1934 newspaper reports: 

Mr. J. Chipperfield, proprietor of a boathouse and refreshment-rooms on a bend of the river at the north side of Studley Park, has had a struggle to save his home. Mr. Chipperfield's premises are situated on the neck of a narrow peninsula in ordinary times, but when the flood waters poured down they forced a more direct route, and the boathouse and home are now in the midst of a raging torrent. Yesterday the brick chimney collapsed, and the whole structure appeared to be in imminent danger of being swept away. It had a cant of at least 2ft. Mr. Chipperfield managed to row to the boathouse of a friend, and return with a wire cable 160ft. long. With the assistance of friends he was enabled to stay the building by means of the wire, affixing it to the stout trunks of gum trees in the vicinity. Mrs. Chipperfield and three children are meanwhile housed at the residence of a relative.”


 Following the 1934 flood, the house was restored. The floating pontoon, sometimes referred to as a ‘kiosk’ or ‘canteen’, was used to store canoes.
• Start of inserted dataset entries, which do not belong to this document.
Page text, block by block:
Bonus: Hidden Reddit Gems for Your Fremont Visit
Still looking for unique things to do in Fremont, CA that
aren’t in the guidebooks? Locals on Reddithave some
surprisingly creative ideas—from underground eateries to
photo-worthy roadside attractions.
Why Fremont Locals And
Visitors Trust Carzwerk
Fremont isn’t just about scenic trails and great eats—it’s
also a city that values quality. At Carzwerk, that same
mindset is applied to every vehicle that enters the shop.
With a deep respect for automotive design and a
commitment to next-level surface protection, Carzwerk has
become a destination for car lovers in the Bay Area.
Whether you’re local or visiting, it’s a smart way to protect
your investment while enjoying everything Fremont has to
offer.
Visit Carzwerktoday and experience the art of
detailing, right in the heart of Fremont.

Both were removed in 1972 for the construction of the Eastern Freeway.

(See Zoli’s Straight snippet: https://fairfieldcanoeclub.org.au/create-article-43)
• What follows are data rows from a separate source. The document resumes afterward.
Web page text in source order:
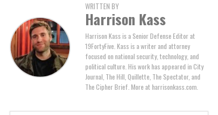
WRITTEN BY
Harrison Kass
Harrison Kass is a Senior Defense Editor at
19FortyFive. Kass is a writer and attorney
focused on national security, technology, and
political culture. His work has appeared in City
Journal, The Hill, Quillette, The Spectator, and
The Cipher Brief. More at harrisonkass.com.

What can we make of our FCC Legends collected memories?

Geoff Allen, FCC member in 1950-60’s, recalls that as a child, he used to collect water-lilies from the billabong adjacent to the ‘Moorings’. His father, Fred  Allen, was a member of the FCC in the ‘30’s and used to brag to young Geoff that: “he was very proud of the fact that he held the club record for C1 race to the ‘floating boathouse and back to the club’ for many years”. What Geoff never told his father later was:” I sort of took that as a benchmark for my training sessions. I never told him that I used to beat it regularly. I used to take the old Struer up to there-and-back and try and do it under his time”. Of particular interest is Geoff’s observation that:” I never saw the place actually in operation as a boatshed, it was abandoned by then (by the late Fifties) & somewhat derelict.”
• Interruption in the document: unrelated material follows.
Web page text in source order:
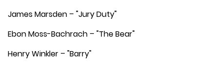
James Marsden – "Jury Duty"
Ebon Moss-Bachrach – "The Bear"
Henry Winkler – "Barry"

This observation probably goes a long way to explaining why Marg Buck, Ingrid Pich and Jonathan Mayne do not hold any particular memories of “Chipperfields”. Kevin Hannington on the other hand, has good recollections of this floating boatshed as it was at ‘Chippers’ that he and Bryan Harper (Kew Canoe Club)  would regularly launch their C2 to go training, from 1954 right up until 1960. Kevin says that the river was very windy in those days but it was dredged and cleared of fallen trees. In fact, fallen trees were not the feature of today as the banks were held firmly together by the weeping-willow tree roots. He recalls that the river was “deep enough for a ferry to travel up to Bourke Road”, even across the shallower section we encounter today at Darebin Creek junction. Kevin used to paddle to Banksia Street and enjoyed a lovely beach that was on the right-hand bank just upstream of the Bourke Road Bridge.

There are two more important appendices to our “Chipperfield snippet. The first relates to the famous Australian photographer, Frank Hurley. Evidently Hurley asked FCC to help take some photographs of paddlers on the Yarra. The resultant photo-shoot was organised by Jonathan & Roy Mayne (his father) to have a ‘flotilla”of members on the water.  As Geoff describes: “They wanted everybody up there and look like an 'en masse' group of canoeists enjoying a Sunday afternoon paddle. The photo was taken in that corner of the bend that was very close to Chipperfield’s. It doesn't show the boatshed of course, but it was very close”.

canoe group


group paddle


name in wood


The final, and wonderful, jig-saw piece (appropriate in these COVID lockdown times) also revolves around the Mayne father-&-son combination. Roy Mayne had an old second-hand Peterborough, “Lazy Days”, which would have been built around 1900. Dated by the fact that they encountered a problem with splitting planks, and switched to the close ribbed, narrow plank design sometime about 1914. Roy sold “Lazy Days” but Jonathan recently re-purchased it and, to his great delight whilst restoring it, found that it has “Chipperfields” burnt into the keel. Clearly ‘Lazy Days’ had been a Chipperfield hire boat in a former life!